1.3 Digitalization of a telecommunications network is to introduce digital transmission and switching components in the network. The reasons were initially mainly economic but there are also other reasons, such as improved and extended services to the subscribers, improved transmission quality, improved operation and maintenance facilities etc.

The best economy and performance is achieved if both transmission and switching are digital and integrated (no A/D conversion required). However, since the existing telephone sets are analog and costs of replacing them with digital sets are substantial, the subscriber lines will take longer to get digitalized.

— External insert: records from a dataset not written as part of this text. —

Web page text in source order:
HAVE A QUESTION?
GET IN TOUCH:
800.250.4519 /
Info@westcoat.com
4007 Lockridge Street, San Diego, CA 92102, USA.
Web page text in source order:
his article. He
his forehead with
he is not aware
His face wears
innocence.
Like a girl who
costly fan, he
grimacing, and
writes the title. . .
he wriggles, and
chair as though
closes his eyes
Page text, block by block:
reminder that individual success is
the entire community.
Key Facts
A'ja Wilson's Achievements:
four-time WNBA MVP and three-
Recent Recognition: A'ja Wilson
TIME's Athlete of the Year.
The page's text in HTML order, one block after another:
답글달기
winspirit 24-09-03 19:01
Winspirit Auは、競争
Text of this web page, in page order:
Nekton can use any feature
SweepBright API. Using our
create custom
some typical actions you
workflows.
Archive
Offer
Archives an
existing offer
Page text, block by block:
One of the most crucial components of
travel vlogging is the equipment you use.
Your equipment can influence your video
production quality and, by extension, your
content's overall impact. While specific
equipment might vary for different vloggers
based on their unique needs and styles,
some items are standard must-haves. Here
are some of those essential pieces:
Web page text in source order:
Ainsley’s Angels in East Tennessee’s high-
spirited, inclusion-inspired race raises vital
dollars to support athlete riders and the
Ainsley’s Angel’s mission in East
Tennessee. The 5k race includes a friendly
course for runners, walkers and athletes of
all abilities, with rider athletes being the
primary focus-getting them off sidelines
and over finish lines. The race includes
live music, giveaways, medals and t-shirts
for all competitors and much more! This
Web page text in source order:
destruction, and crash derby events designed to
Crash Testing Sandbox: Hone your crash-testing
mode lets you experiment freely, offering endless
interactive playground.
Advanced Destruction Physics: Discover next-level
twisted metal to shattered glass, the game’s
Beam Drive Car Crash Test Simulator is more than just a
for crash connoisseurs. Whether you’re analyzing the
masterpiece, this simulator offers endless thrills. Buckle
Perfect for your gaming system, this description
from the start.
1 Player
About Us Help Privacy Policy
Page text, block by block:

When the switches and the links between them are digital we have Integrated Digital Network (IDN), which is the first goal of the digitalization process.

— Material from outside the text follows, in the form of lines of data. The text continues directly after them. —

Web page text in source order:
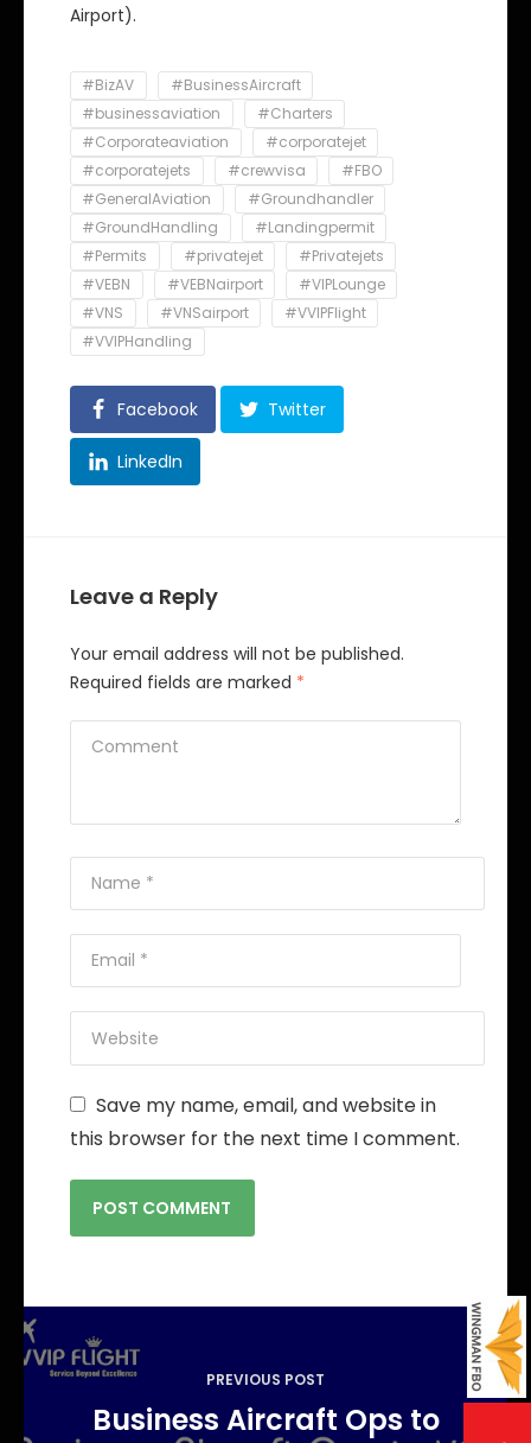
Airport).
#BizAV
#BusinessAircraft
#businessaviation
#Charters
#Corporateaviation
#corporatejet
#corporatejets
#crewvisa
#FBO
#GeneralAviation
#Groundhandler
#GroundHandling
#Landingpermit
#Permits
#privatejet
#Privatejets
#VEBN
#VEBNairport
#VIPLounge
#VNS
#VNSairport
#VVIPFlight
#VVIPHandling
Facebook Twitter
LinkedIn
Leave a Reply
Your email address will not be published.
Required fields are marked *
Save my name, email, and website in
this browser for the next time I comment.
P
o
PREVIOUS POST
Business Aircraft Ops to
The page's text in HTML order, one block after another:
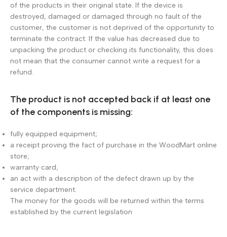
of the products in their original state. If the device is
destroyed, damaged or damaged through no fault of the
customer, the customer is not deprived of the opportunity to
terminate the contract. If the value has decreased due to
unpacking the product or checking its functionality, this does
not mean that the consumer cannot write a request for a
refund.
The product is not accepted back if at least one
of the components is missing:
fully equipped equipment;
a receipt proving the fact of purchase in the WoodMart online
store;
warranty card;
an act with a description of the defect drawn up by the
service department.
The money for the goods will be returned within the terms
established by the current legislation
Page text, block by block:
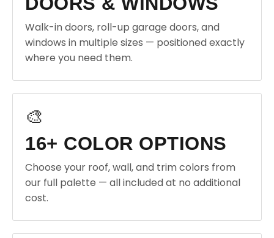
Walk-in doors, roll-up garage doors, and
windows in multiple sizes — positioned exactly
where you need them.
🎨
16+ COLOR OPTIONS
Choose your roof, wall, and trim colors from
our full palette — all included at no additional
cost.

With increasing demand of broad-band services the subscriber network will see an increase in the fibre content and digitalization. The final digitalization of the subscriber lines opens up the future possibilities of connecting a wide variety of digital equipment at the subscribers' premises, such as data terminals, telefax, teletex etc.. We then have an Integrated Services Digital Network (ISDN), where telephone services, data services, video services etc are switched by one integrated telecommunications network.

1.4 Service development trends

The service explosion in recent year has imposed new requirements on the networks. In order to facilitate the planning of a simple, flexible and cost effective network that can offer high quality services, it is important to specify these services as well as possible . It will be necessary to have a much more service centered view of the telecommunications network and planning of thc network actually ought to start with a definition of service scenarios. When possible and needed services are determined for the strategic future point of time, the corresponding technical requirements such as use of CCS7, IN, B-ISDN should be defined. Some of the services that are available currently are Call forwarding, Call distribution, Queuing, Call back, Hot line, Free phone, Terminal mobility, Information service, Telefax, Data communication, Videoconferencing. It is important to determine whether the existing infrastructure would be suitable for mobility--terminal and personal, Bandwidth on demand, Multimedia services, distributive services, interactive services etc..

1.5 Bandwidth requirements

Bandwidth emerges as an important requirement. References are made to "Narrowband", "Wideband" and "Broadband". Estimated bandwidth requirements for various services are given below-

Voice POTS 64kbps GSM mobile 13kbps

Text Telex 50bps Teletex 2.4kbps Electronic mail <64kbps

Data Normal 2.4 - 9.6kbps File transfer 64kbps - 8Mbps LAN <=100Mbps

Image Facsimile Gr 1-3 2.4kbps Facsimile Gr 4 2.4 - 64kbps CAD/CAM 64KBPS - 34Mbps

Image/Video Simple Videophone 64kbps Normal Videophone 2Mbps Videoconference (C) 64kbps - 2 Mbps TV(C) 34Mbps HDTC(C) 140Mbps HDTV >140Mbps Note: (C) Indicates Compressed.

1.6 Network requirements

The trend today is toward increased use of optical fibre communication systems based integrated services digital network. The infrastructure of the access network comprises ducts, cables and associated equipment and represents considerable capital investment for the network operator. Changing this infrastructure requires long term decisions. One solution to avoid development of new, initially costly, infrastructure is to use radio access. However, to serve a more demanding market, cable oriented solutions are required as their long run costs are lower and capacity higher. This means in practice optical fibre. By using sophisticated coding techniques, bit rates in access of 2 Mbps can be carried on copper, offering possibility that a number of future services will be delivered over the copper network. In the longer term only the optical fibre and to some extend radio will have the bandwidth capability that can deliver an access network which will meet all future service requirements. Unfortunately the cost of fibre systems is high but Passive Optical Networks(PONs) offer imminent possibility that fibre systems can be deployed economically not only to small and medium businesses but also to residential customers requiring broadband services.